*RECORDS FOR THIS TASK*.

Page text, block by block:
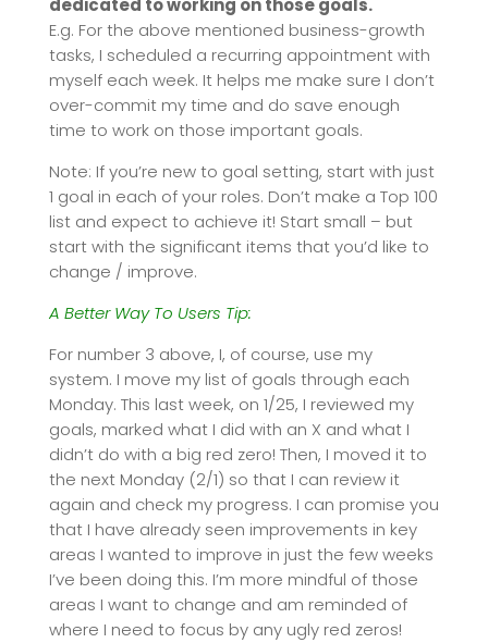
dedicated to working on those goals.
E.g. For the above mentioned business-growth
tasks, I scheduled a recurring appointment with
myself each week. It helps me make sure I don’t
over-commit my time and do save enough
time to work on those important goals.
Note: If you’re new to goal setting, start with just
1 goal in each of your roles. Don’t make a Top 100
list and expect to achieve it! Start small – but
start with the significant items that you’d like to
change / improve.
A Better Way To Users Tip:
For number 3 above, I, of course, use my
system. I move my list of goals through each
Monday. This last week, on 1/25, I reviewed my
goals, marked what I did with an X and what I
didn’t do with a big red zero! Then, I moved it to
the next Monday (2/1) so that I can review it
again and check my progress. I can promise you
that I have already seen improvements in key
areas I wanted to improve in just the few weeks
I’ve been doing this. I’m more mindful of those
areas I want to change and am reminded of
where I need to focus by any ugly red zeros!
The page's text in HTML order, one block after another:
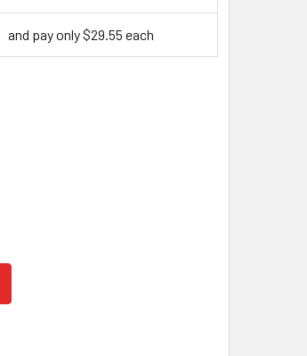
and pay only $29.55 each
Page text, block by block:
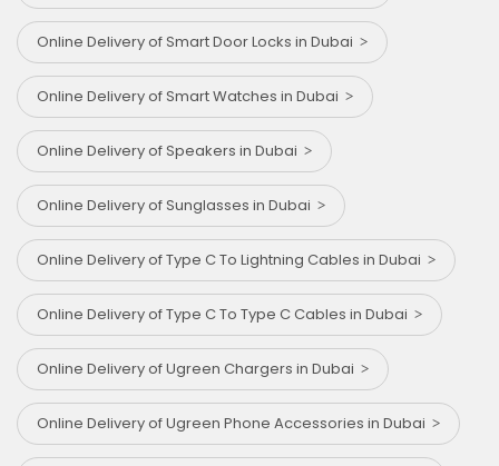
Online Delivery of Smart Door Locks in Dubai
Online Delivery of Smart Watches in Dubai
Online Delivery of Speakers in Dubai
Online Delivery of Sunglasses in Dubai
Online Delivery of Type C To Lightning Cables in Dubai
Online Delivery of Type C To Type C Cables in Dubai
Online Delivery of Ugreen Chargers in Dubai
Online Delivery of Ugreen Phone Accessories in Dubai
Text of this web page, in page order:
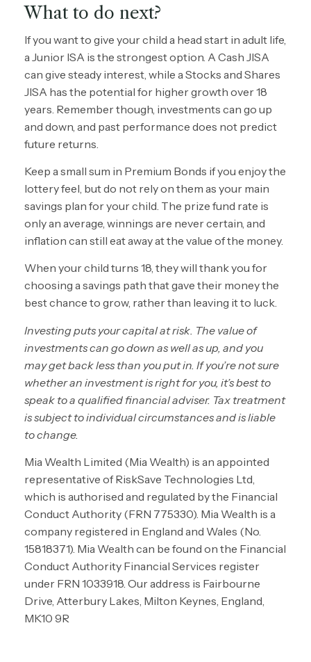
What to do next?
If you want to give your child a head start in adult life,
a Junior ISA is the strongest option. A Cash JISA
can give steady interest, while a Stocks and Shares
JISA has the potential for higher growth over 18
years. Remember though, investments can go up
and down, and past performance does not predict
future returns.
Keep a small sum in Premium Bonds if you enjoy the
lottery feel, but do not rely on them as your main
savings plan for your child. The prize fund rate is
only an average, winnings are never certain, and
inflation can still eat away at the value of the money.
When your child turns 18, they will thank you for
choosing a savings path that gave their money the
best chance to grow, rather than leaving it to luck.
Investing puts your capital at risk. The value of
investments can go down as well as up, and you
may get back less than you put in. If you’re not sure
whether an investment is right for you, it’s best to
speak to a qualified financial adviser. Tax treatment
is subject to individual circumstances and is liable
to change.
Mia Wealth Limited (Mia Wealth) is an appointed
representative of RiskSave Technologies Ltd,
which is authorised and regulated by the Financial
Conduct Authority (FRN 775330). Mia Wealth is a
company registered in England and Wales (No.
15818371). Mia Wealth can be found on the Financial
Conduct Authority Financial Services register
under FRN 1033918. Our address is Fairbourne
Drive, Atterbury Lakes, Milton Keynes, England,
MK10 9R
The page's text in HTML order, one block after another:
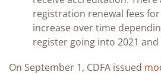
registration renewal fees
increase over time
register going into 2021
On September 1, CDFA issued
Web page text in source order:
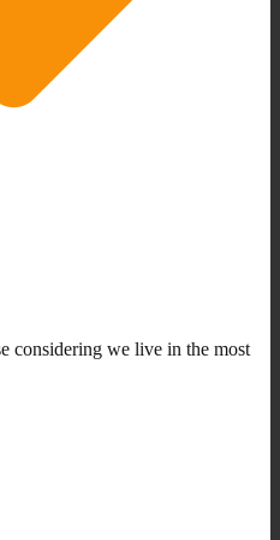
considering we live in the most

*EXERCISE PROMPT*. Print all entries exactly; skip the pictures.

*TASK RESULT*.
Page text, block by block:
dedicated to working on those goals.
E.g. For the above mentioned business-growth
tasks, I scheduled a recurring appointment with
myself each week. It helps me make sure I don’t
over-commit my time and do save enough
time to work on those important goals.
Note: If you’re new to goal setting, start with just
1 goal in each of your roles. Don’t make a Top 100
list and expect to achieve it! Start small – but
start with the significant items that you’d like to
change / improve.
A Better Way To Users Tip:
For number 3 above, I, of course, use my
system. I move my list of goals through each
Monday. This last week, on 1/25, I reviewed my
goals, marked what I did with an X and what I
didn’t do with a big red zero! Then, I moved it to
the next Monday (2/1) so that I can review it
again and check my progress. I can promise you
that I have already seen improvements in key
areas I wanted to improve in just the few weeks
I’ve been doing this. I’m more mindful of those
areas I want to change and am reminded of
where I need to focus by any ugly red zeros!
The page's text in HTML order, one block after another:
and pay only $29.55 each
Page text, block by block:
Online Delivery of Smart Door Locks in Dubai
Online Delivery of Smart Watches in Dubai
Online Delivery of Speakers in Dubai
Online Delivery of Sunglasses in Dubai
Online Delivery of Type C To Lightning Cables in Dubai
Online Delivery of Type C To Type C Cables in Dubai
Online Delivery of Ugreen Chargers in Dubai
Online Delivery of Ugreen Phone Accessories in Dubai
Text of this web page, in page order:
What to do next?
If you want to give your child a head start in adult life,
a Junior ISA is the strongest option. A Cash JISA
can give steady interest, while a Stocks and Shares
JISA has the potential for higher growth over 18
years. Remember though, investments can go up
and down, and past performance does not predict
future returns.
Keep a small sum in Premium Bonds if you enjoy the
lottery feel, but do not rely on them as your main
savings plan for your child. The prize fund rate is
only an average, winnings are never certain, and
inflation can still eat away at the value of the money.
When your child turns 18, they will thank you for
choosing a savings path that gave their money the
best chance to grow, rather than leaving it to luck.
Investing puts your capital at risk. The value of
investments can go down as well as up, and you
may get back less than you put in. If you’re not sure
whether an investment is right for you, it’s best to
speak to a qualified financial adviser. Tax treatment
is subject to individual circumstances and is liable
to change.
Mia Wealth Limited (Mia Wealth) is an appointed
representative of RiskSave Technologies Ltd,
which is authorised and regulated by the Financial
Conduct Authority (FRN 775330). Mia Wealth is a
company registered in England and Wales (No.
15818371). Mia Wealth can be found on the Financial
Conduct Authority Financial Services register
under FRN 1033918. Our address is Fairbourne
Drive, Atterbury Lakes, Milton Keynes, England,
MK10 9R
The page's text in HTML order, one block after another:
registration renewal fees
increase over time
register going into 2021
On September 1, CDFA issued
Web page text in source order:
considering we live in the most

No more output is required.